La niña había sido una de las últimas víctimas de la epidemia.

La habían dejado en un camastro al fondo de la enfermería, junto a una ventana que daba sobre los descuidados jardines. Era una habitación pequeña y mal ventilada, sin más muebles que las estructuras de hierro que sostenían el agonizante peso de los enfermos, unos armarios con instrumental quirúrgico, frascos de medicinas y rollos de vendas y una silla de tres patas en la que permanecía sentada una enfermera. El techo estaba saturado de manchas de humedad, como si llorara cada muerte que se había producido entre sus paredes, y habían sido demasiadas en las últimas semanas.

Lo único que se oía era el canto de las cigarras a través de los cristales. No había nadie más en la habitación; los empleados de la morgue se habían llevado a los últimos cadáveres y solo quedaba hacerse cargo de la niña. Desde su cochambrosa silla, Carla Federici, la enfermera, no podía dejar de mirar la pequeña silueta cubierta por una sábana. Los pliegues se amoldaban a las formas de su cuerpecillo delineando la curvatura de su nariz y los pies desnudos que sobresalían bajo la tela. «Si no vienen a llevársela ya, me volveré loca —pensó mientras daba vueltas nerviosamente al rosario que sostenía sobre su uniforme—. ¡Necesito salir de este infierno!».

Nadie comprendía por qué la epidemia de cólera más devastadora de la centuria se había dado en una ciudad costera tan tranquila como Civitavecchia. No se sabía de dónde habían venido los primeros afectados ni por qué la peste se había propagado con semejante rapidez. En aquel verano de 1891 habían muerto más personas en la localidad que en un año entero y las cifras no hacían más que aumentar. Las casas de curación no conseguían contener a más enfermos y lo mismo sucedía con los dos hospitales e incluso con el orfanato, que se había quedado, en unos días, sin las tres cuartas partes de su alumnado.

Casi todos los supervivientes habían preferido marcharse de Civitavecchia antes que seguir los pasos de sus familiares muertos. La misma enfermera había tenido que despedirse de Laura y Cristina, sus hijas de seis y ocho años, y enviarlas a la casa de campo que tenía su tía a las afueras de Cerveteri, pero al menos le quedaba el consuelo de que no hubieran acabado como la niña que descansaba bajo la sábana. La mala suerte no podía ensañarse más con ella, pensó mientras pasaba una a una las cuentas de su rosario. La muerte de su marido aún pesaba como una losa sobre su espíritu. Si su Domenico siguiera con vida, Carla no tendría que haber aceptado un empleo que la colocaba cada día al borde del sepulcro. Si hubiera…
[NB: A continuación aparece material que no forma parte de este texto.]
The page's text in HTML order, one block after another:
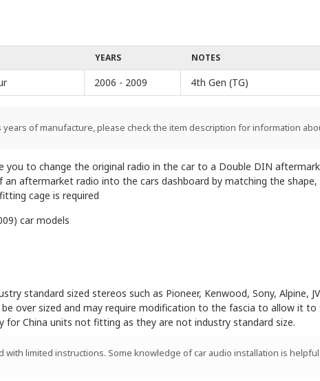
YEARS NOTES
2006 - 2009 4th Gen (TG)
of manufacture, please check the item description for information
you to change the original radio in the car to a Double DIN
aftermarket radio into the cars dashboard by matching the
cage is required
car models
standard sized stereos such as Pioneer, Kenwood, Sony, Alpine,
over sized and may require modification to the fascia to allow it to
for China units not fitting as they are not industry standard size.
with limited instructions. Some knowledge of car audio installation is
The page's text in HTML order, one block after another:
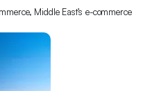
, Middle East’s e-commerce
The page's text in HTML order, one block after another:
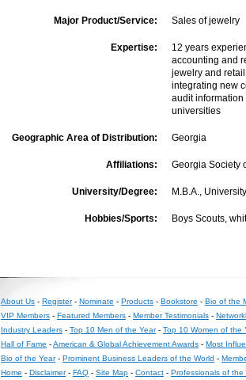
Major Product/Service: Sales of jewelry
Expertise:
12 years
accounting and
jewelry and
integrating new
audit information
universities
Geographic Area of Distribution: Georgia
Affiliations: Georgia Society
University/Degree: M.B.A.,
Hobbies/Sports: Boys Scouts,
About Us - Register- Nominate - Products - Bookstore - Bio of the
VIP Members - Featured Members - Member Testimonials -
Industry Leaders - Top 10 Men of the Year- Top 10 Women of the
Hall of Fame -American & Global Achievement Awards - Most
Bio of the Year- Prominent Business Leaders of the World -
Home - Disclaimer- FAQ - Site Map - Contact - Professionals of the
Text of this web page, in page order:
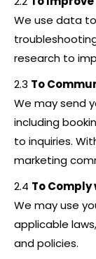
We use data
research to
2.3 To
We may send
including
to inquiries.
marketing
2.4 To
We may use
applicable
and policies.
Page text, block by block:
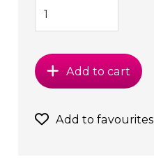
Add to cart
Add to favourites
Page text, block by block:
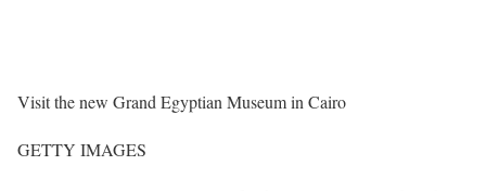
Visit the new Grand Egyptian Museum in Cairo
GETTY IMAGES
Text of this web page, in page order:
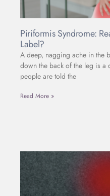
Piriformis Syndrome:
Label?
A deep, nagging ache in the
down the back of the leg is a
people are told the
Read More »
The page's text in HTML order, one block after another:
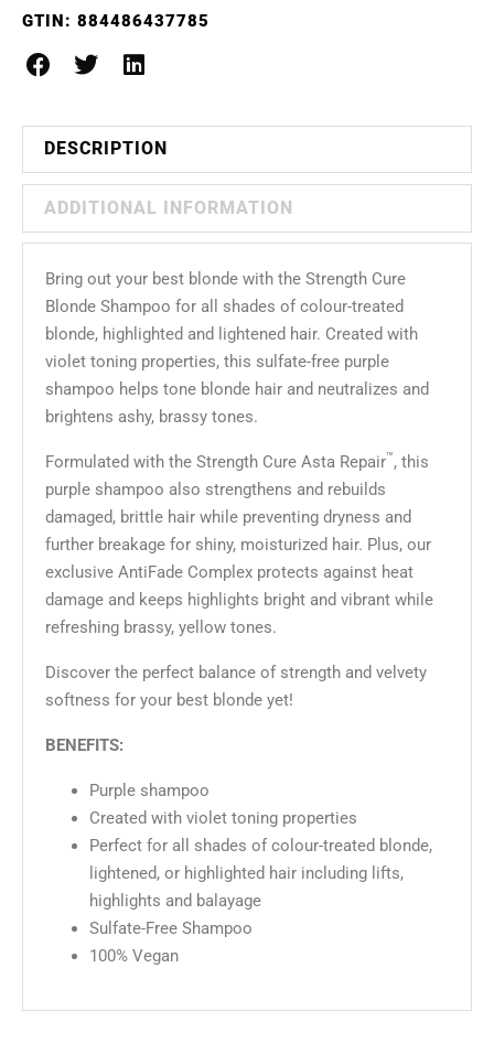
GTIN: 884486437785
DESCRIPTION
ADDITIONAL INFORMATION
Bring out your best blonde with the Strength Cure
Blonde Shampoo for all shades of colour-treated
blonde, highlighted and lightened hair. Created with
violet toning properties, this sulfate-free purple
shampoo helps tone blonde hair and neutralizes and
brightens ashy, brassy tones.
Formulated with the Strength Cure Asta Repair™, this
purple shampoo also strengthens and rebuilds
damaged, brittle hair while preventing dryness and
further breakage for shiny, moisturized hair. Plus, our
exclusive AntiFade Complex protects against heat
damage and keeps highlights bright and vibrant while
refreshing brassy, yellow tones.
Discover the perfect balance of strength and velvety
softness for your best blonde yet!
BENEFITS:
Purple shampoo
Created with violet toning properties
Perfect for all shades of colour-treated blonde,
lightened, or highlighted hair including lifts,
highlights and balayage
Sulfate-Free Shampoo
100% Vegan
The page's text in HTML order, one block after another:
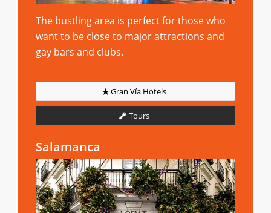
The bustling area is perfect for those who
want to be close to major attractions and
gay bars and clubs.
Gran Vía Hotels
Tours
Salamanca
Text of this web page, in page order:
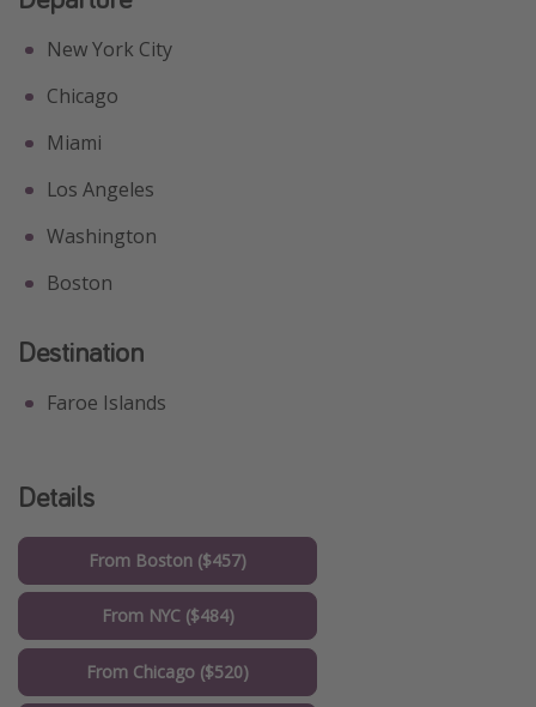
New York City
Chicago
Miami
Los Angeles
Washington
Boston
Destination
Faroe Islands
Details
From Boston ($457)
From NYC ($484)
From Chicago ($520)
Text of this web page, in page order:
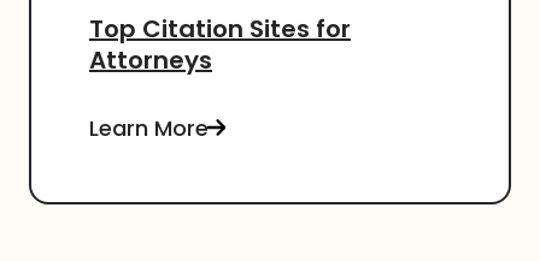
Top Citation Sites for
Attorneys
Learn More
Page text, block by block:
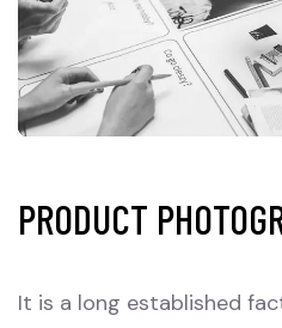
PRODUCT
It is a long established
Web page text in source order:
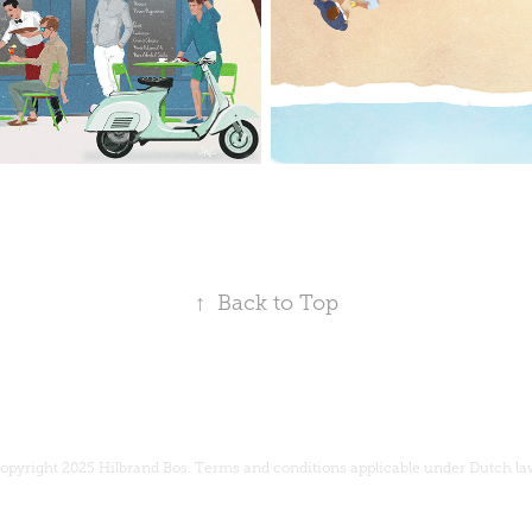
↑ Back to Top
2025 Hilbrand Bos. Terms and conditions applicable under Dutch
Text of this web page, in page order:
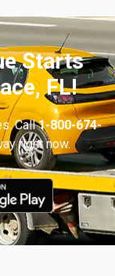
Starts
FL!
Call1-800-674-
right now.
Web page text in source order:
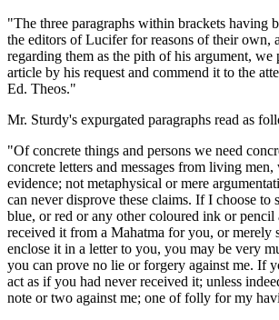
"The three paragraphs within brackets having
the editors of Lucifer for reasons of their own,
regarding them as the pith of his argument,
article by his request and commend it to the
Ed. Theos."
Mr. Sturdy's expurgated paragraphs read as
"Of concrete things and persons we need
concrete letters and messages from living men,
evidence; not metaphysical or mere
can never disprove these claims. If I choose to
blue, or red or any other coloured ink or
received it from a Mahatma for you, or merely
enclose it in a letter to you, you may be very
you can prove no lie or forgery against me. If
act as if you had never received it; unless
note or two against me; one of folly for my
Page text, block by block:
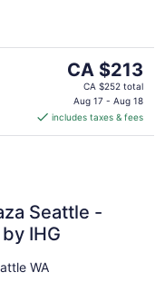
The
price
is
CA $213
per
CA $213
CA $252 total
Aug 17 - Aug 18
includes taxes & fees
Seattle -
IHG
WA
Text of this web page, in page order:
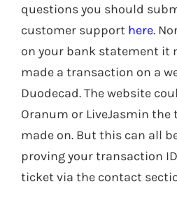
questions you should
customer support here.
on your bank statement it
made a transaction on a
Duodecad. The website
Oranum or LiveJasmin
made on. But this can all
proving your transaction
ticket via the contact
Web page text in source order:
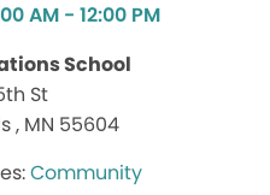
AM - 12:00 PM
School
St
, MN 55604
Community
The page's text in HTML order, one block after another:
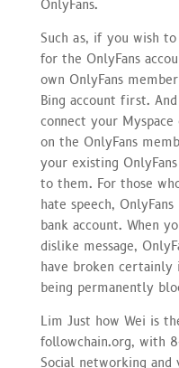
OnlyFans.
Such as, if you wish
for the OnlyFans
own OnlyFans
Bing account first.
connect your
on the OnlyFans
your existing
to them. For those
hate speech,
bank account. When
dislike message,
have broken certainly
being permanently
Lim Just how Wei is
followchain.org, with
Social networking and
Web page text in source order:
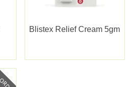
Blistex Relief Cream 5gm
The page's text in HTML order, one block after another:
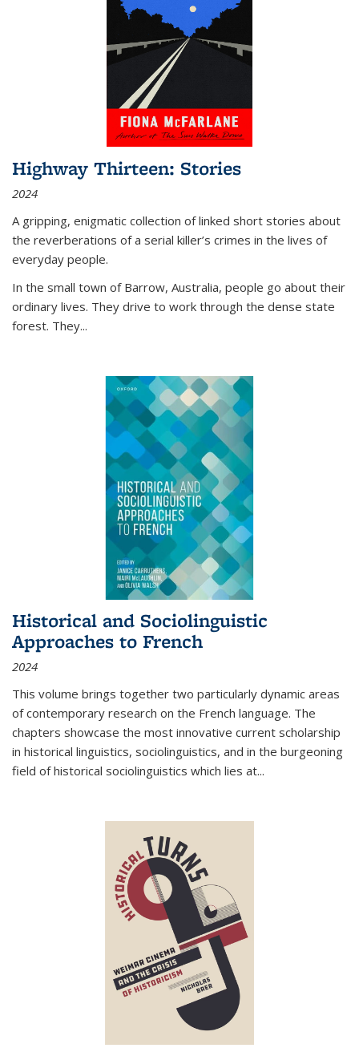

Algo rompió el hilo de sus pensamientos. Al levantar la cabeza, vio una sombra que acababa de recortarse contra la puerta de la enfermería y no pudo reprimir un suspiro mientras se ponía en pie. Debía de ser el empleado de la morgue que venía a llevarse a la niña: era un hombre no demasiado alto, con un pecho robusto y una cara amable que a duras penas se distinguía bajo su poblada barba, veteada por unas canas prematuras.

—¡Ya era hora! —dijo la señora Federici en el susurro que se había acostumbrado a usar durante la cuarentena. Casi parecía un sacrilegio hablar con normalidad en un sitio tan desolador—. Pensaba que no vendría nunca. ¿Qué ha ocurrido?

—Discúlpeme —dijo cortésmente el hombre, desprendiéndose de su boina—. No se hace una idea del trasiego que hay. Casi no se puede avanzar en medio de tantos coches.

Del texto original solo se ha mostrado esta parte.